If these measures fail, an oral opioid should be added to the regimen. Parenteral opioids are reserved for patients with severe pain unresponsive to oral analgesics. In patients with pain that is difficult to manage, nonnarcotic modulators of chronic pain (e.g., selective serotonin reuptake inhibitors, tricyclic antidepressants) may be considered.
Most patients with malabsorption require pancreatic enzyme supplementation. The combination of pancreatic enzymes (lipase, amylase, and protease) and a reduction in dietary fat (to less than 25 g/meal) enhances nutritional status and reduces steatorrhea. An initial dose containing about 30,000 IU of lipase and 10,000 IU of trypsin should be given with each meal.
Oral pancreatic enzyme supplements are available as powders, uncoated or coated tablets, capsules, enteric-coated spheres and microspheres, or enteric-coated microtablets encased in a cellulose or gelatin capsul. Microencapsulated enteric-coated products are not superior to recommended doses of conventional nonenteric-coated enzyme preparations. The quantity of active lipase delivered to the duodenum appears to be a more important determinant in pancreatic enzyme replacement therapy than the dosage form. Gastrointestinal side effects appear to be dose-related but occur less frequently with enteric-coated products.

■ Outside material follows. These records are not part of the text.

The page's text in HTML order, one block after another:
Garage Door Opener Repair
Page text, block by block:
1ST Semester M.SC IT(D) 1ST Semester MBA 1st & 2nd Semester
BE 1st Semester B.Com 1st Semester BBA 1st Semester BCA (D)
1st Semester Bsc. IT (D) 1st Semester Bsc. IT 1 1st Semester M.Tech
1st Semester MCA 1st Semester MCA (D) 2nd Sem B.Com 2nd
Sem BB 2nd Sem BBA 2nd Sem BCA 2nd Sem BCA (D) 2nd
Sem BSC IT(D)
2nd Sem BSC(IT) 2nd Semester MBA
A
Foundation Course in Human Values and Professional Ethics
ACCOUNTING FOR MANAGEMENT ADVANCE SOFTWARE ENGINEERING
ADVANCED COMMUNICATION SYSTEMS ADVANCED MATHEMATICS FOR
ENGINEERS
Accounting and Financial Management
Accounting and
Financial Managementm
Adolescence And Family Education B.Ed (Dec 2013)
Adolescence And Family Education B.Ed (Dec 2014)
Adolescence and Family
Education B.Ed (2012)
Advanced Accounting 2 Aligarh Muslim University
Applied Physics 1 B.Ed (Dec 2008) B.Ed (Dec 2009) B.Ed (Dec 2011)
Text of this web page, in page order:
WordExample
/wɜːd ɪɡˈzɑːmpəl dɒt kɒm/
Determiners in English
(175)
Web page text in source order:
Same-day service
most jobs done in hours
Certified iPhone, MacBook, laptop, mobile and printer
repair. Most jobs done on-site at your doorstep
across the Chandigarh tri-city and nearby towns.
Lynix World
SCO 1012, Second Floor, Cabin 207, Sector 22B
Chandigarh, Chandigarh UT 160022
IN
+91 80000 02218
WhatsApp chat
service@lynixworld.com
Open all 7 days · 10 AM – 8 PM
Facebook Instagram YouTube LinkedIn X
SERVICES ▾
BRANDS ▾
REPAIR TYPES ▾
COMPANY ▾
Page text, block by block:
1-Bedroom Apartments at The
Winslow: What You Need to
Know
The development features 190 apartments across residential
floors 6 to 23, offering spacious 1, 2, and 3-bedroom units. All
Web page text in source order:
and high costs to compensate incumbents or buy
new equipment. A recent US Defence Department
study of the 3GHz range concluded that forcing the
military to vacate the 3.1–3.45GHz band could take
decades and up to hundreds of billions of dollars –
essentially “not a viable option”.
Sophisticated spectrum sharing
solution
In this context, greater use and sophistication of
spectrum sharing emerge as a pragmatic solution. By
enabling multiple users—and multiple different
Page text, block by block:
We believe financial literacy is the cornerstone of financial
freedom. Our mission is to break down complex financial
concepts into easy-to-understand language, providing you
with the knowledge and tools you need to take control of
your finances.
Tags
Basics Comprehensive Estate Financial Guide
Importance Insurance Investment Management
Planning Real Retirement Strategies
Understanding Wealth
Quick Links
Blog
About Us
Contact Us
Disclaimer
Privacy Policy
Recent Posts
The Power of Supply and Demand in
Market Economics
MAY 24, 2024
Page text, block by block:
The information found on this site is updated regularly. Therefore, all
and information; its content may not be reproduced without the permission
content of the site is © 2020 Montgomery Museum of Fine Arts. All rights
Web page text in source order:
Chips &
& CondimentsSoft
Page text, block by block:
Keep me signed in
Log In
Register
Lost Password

The concurrent use of antisecretory drugs (H2-receptor antagonists or proton pump inhibitors) may improve the efficacy of pancreatic enzyme supplementation by both increasing pH and decreasing intragastric volume. Antacids appear to have little or no added effect in reducing steatorrhea. Addition of an H2 -receptor antagonist may be beneficial for symptomatic patients whose steatorrhea is not corrected by enzyme replacement therapy and reducing dietary fat. A proton pump inhibitor should be considered in patients who fail to benefit from an H2-receptor antagonist.
Removal of an underlying biliary tract gallstone with Endoscopic retrograde cholangiopancreatography or surgery usually resolves Acute pancreatitis and reduces the risk of recurrence. Surgery may be indicated in
Acute pancreatitis to treat pseudocyst, pancreatic abscess, and to drain the pancreatic bed if hemorrhagic or necrotic material is present.

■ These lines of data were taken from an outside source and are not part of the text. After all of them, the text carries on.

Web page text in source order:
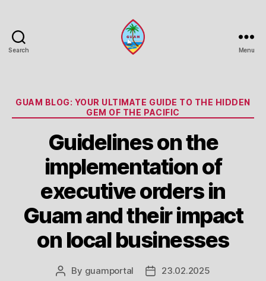
Search Menu
Categories
GUAM BLOG: YOUR ULTIMATE GUIDE TO THE HIDDEN
GEM OF THE PACIFIC
Guidelines on the
implementation of
executive orders in
Guam and their impact
on local businesses
Post
By guamportal
Post23.02.2025
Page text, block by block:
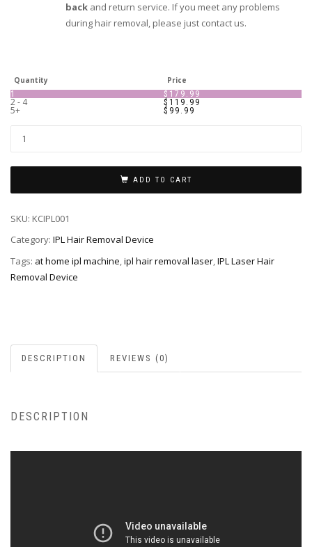
back and return service. If you meet any problems
during hair removal, please just contact us.
Quantity Price
1 $ 179.99
2 - 4 $ 119.99
5+ $ 99.99
ADD TO CART
SKU: KCIPL001
Category: IPL Hair Removal Device
Tags: at home ipl machine,ipl hair removal laser,IPL Laser Hair
Removal Device
DESCRIPTION REVIEWS (0)
DESCRIPTION
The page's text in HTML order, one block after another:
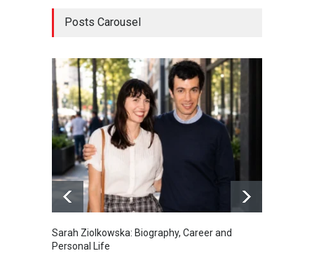
Posts Carousel
Sarah Ziolkowska: Biography, Career and
Personal Life
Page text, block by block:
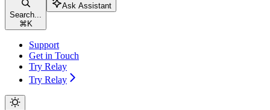
Search...
⌘ K
Ask Assistant
Support
Get in Touch
Try Relay
Try Relay
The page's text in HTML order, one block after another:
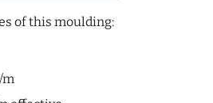
of this moulding:
m
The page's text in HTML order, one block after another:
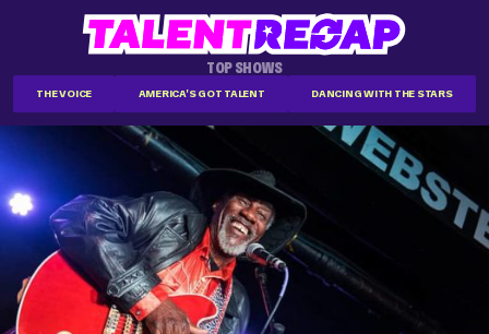
TOP SHOWS
THE VOICE AMERICA'S GOT TALENT DANCING WITH THE STARS
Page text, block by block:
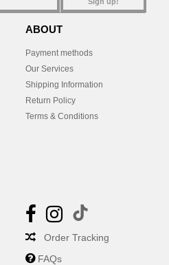
ABOUT
Payment methods
Our Services
Shipping Information
Return Policy
Terms & Conditions
Order Tracking
FAQs
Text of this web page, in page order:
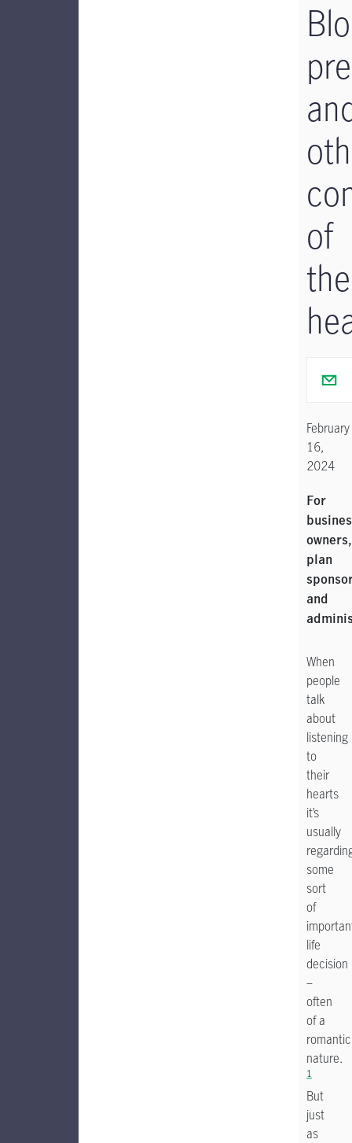
of
the
February
16,
2024
For
owners,
plan
and
When
people
talk
about
listening
to
their
hearts
it’s
usually
some
sort
of
life
decision
–
often
of a
romantic
nature.
1
But
just
as
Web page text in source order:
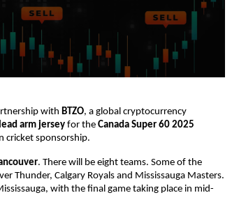
with BTZO, a global cryptocurrency
arm jerseyfor the Canada Super 60 2025
cricket sponsorship.
. There will be eight teams. Some of the
Thunder, Calgary Royals and Mississauga Masters.
with the final game taking place in mid-
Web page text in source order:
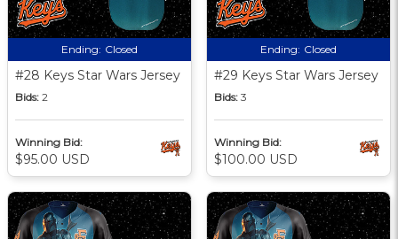
Ending: Closed
#28 Keys Star Wars Jersey
Bids: 2
Winning Bid:
$95.00 USD
Ending: Closed
#29 Keys Star Wars Jersey
Bids: 3
Winning Bid:
$100.00 USD
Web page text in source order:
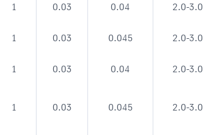
1 0.03 0.04 2.0-3.0
1 0.03 0.045 2.0-3.0
1 0.03 0.04 2.0-3.0
1 0.03 0.045 2.0-3.0

The most common indication for surgery in chronic pancreatitis is abdominal pain refractory to medical therapy. Surgical procedures that alleviate pain include a subtotal pancreatectomy, decompression of the main pancreatic duct, or interruption of the splanchnic nerves.
Evaluation of therapeutic outcomes
In patients with mild Acute pancreatitis, pain control, fluid and electrolyte status, and nutrition should be assessed periodically depending on the degree of abdominal pain and fluid loss.

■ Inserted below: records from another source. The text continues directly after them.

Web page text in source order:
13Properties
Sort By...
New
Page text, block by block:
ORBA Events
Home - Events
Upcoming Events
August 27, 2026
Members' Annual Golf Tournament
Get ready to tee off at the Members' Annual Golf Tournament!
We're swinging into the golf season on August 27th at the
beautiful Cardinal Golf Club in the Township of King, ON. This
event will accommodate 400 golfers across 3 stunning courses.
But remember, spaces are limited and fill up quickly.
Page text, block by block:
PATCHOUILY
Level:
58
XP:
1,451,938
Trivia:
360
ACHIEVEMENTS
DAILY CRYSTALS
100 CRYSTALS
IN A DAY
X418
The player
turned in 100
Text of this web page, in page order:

Patients with severe Acute pancreatitis should be transferred to an intensive care unit for close monitoring of vital signs, prothrombin time, fluid and electrolyte status, white blood cell count, blood glucose, lactate dehydrogenase, aspartate aminotransferase, serum albumin, hematocrit, BUN, and serum creatinine. Continuous hemodynamic and arterial blood gas monitoring is essential. Serum lipase, amylase, and bilirubin require less frequent monitoring. The patient should be monitored for signs of infection, relief of abdominal pain, and adequate nutritional status.
|TABLE. Enzyme content of selected pancreatic enzyme preparations|
The severity and frequency of abdominal pain should be assessed periodically to determine the efficacy of the analgesic regimen.
The effectiveness of pancreatic enzyme supplementation is measured by improvement in body weight and stool consistency or frequency. The 72-hour stool test for fecal fat may be used when the adequacy of treatment is in question.
Serum uric acid and folic acid concentrations should be monitored yearly in patients prone to hyperuricemia or folic acid deficiency. Blood glucose must be monitored carefully in diabetic patients.